> _What the exercise asks_
Could you repeat every record below exactly, leaving out the pictures?

[Available data — start]

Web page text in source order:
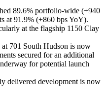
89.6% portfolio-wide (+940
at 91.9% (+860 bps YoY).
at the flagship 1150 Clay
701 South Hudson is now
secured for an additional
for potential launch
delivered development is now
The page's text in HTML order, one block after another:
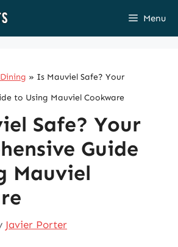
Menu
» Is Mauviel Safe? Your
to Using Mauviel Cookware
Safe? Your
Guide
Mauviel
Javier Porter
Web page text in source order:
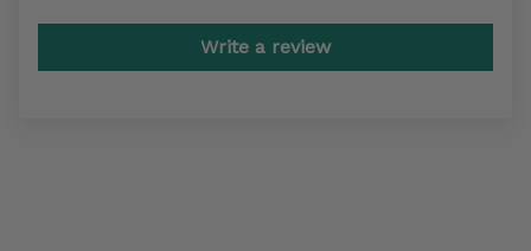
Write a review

[Available data — finish]

> _Response_
Web page text in source order:
89.6% portfolio-wide (+940
at 91.9% (+860 bps YoY).
at the flagship 1150 Clay
701 South Hudson is now
secured for an additional
for potential launch
delivered development is now
The page's text in HTML order, one block after another:
Menu
» Is Mauviel Safe? Your
to Using Mauviel Cookware
Safe? Your
Guide
Mauviel
Javier Porter
Web page text in source order:
Write a review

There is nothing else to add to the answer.